PROBLEM TO WORK ON -> Reproduce the listing that follows character for character, excluding its pictures.
#### SUPPLIED MATERIAL ####
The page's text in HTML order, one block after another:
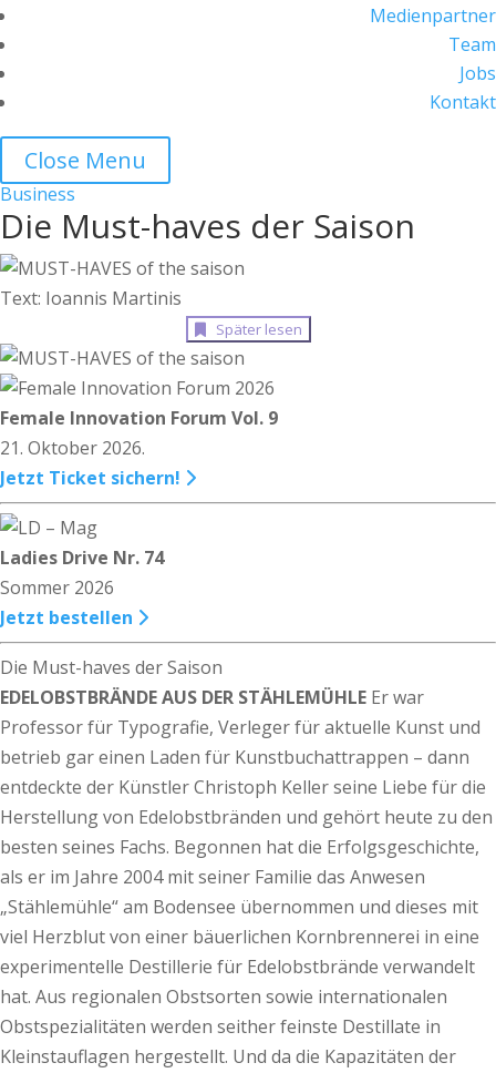
Medienpartner
Team
Jobs
Kontakt
Close Menu
Business
Die Must-haves der Saison
Text: Ioannis Martinis
Später lesen
Female Innovation Forum Vol. 9
21. Oktober 2026.
Jetzt Ticket sichern!
Ladies Drive Nr. 74
Sommer 2026
Jetzt bestellen
Die Must-haves der Saison
EDELOBSTBRÄNDE AUS DER STÄHLEMÜHLE Er war
Professor für Typografie, Verleger für aktuelle Kunst und
betrieb gar einen Laden für Kunstbuchattrappen – dann
entdeckte der Künstler Christoph Keller seine Liebe für die
Herstellung von Edelobstbränden und gehört heute zu den
besten seines Fachs. Begonnen hat die Erfolgsgeschichte,
als er im Jahre 2004 mit seiner Familie das Anwesen
„Stählemühle“ am Bodensee übernommen und dieses mit
viel Herzblut von einer bäuerlichen Kornbrennerei in eine
experimentelle Destillerie für Edelobstbrände verwandelt
hat. Aus regionalen Obstsorten sowie internationalen
Obstspezialitäten werden seither feinste Destillate in
Kleinstauflagen hergestellt. Und da die Kapazitäten der
####
RESULT OF THIS EXERCISE ->
The page's text in HTML order, one block after another:
Medienpartner
Team
Jobs
Kontakt
Close Menu
Business
Die Must-haves der Saison
Text: Ioannis Martinis
Später lesen
Female Innovation Forum Vol. 9
21. Oktober 2026.
Jetzt Ticket sichern!
Ladies Drive Nr. 74
Sommer 2026
Jetzt bestellen
Die Must-haves der Saison
EDELOBSTBRÄNDE AUS DER STÄHLEMÜHLE Er war
Professor für Typografie, Verleger für aktuelle Kunst und
betrieb gar einen Laden für Kunstbuchattrappen – dann
entdeckte der Künstler Christoph Keller seine Liebe für die
Herstellung von Edelobstbränden und gehört heute zu den
besten seines Fachs. Begonnen hat die Erfolgsgeschichte,
als er im Jahre 2004 mit seiner Familie das Anwesen
„Stählemühle“ am Bodensee übernommen und dieses mit
viel Herzblut von einer bäuerlichen Kornbrennerei in eine
experimentelle Destillerie für Edelobstbrände verwandelt
hat. Aus regionalen Obstsorten sowie internationalen
Obstspezialitäten werden seither feinste Destillate in
Kleinstauflagen hergestellt. Und da die Kapazitäten der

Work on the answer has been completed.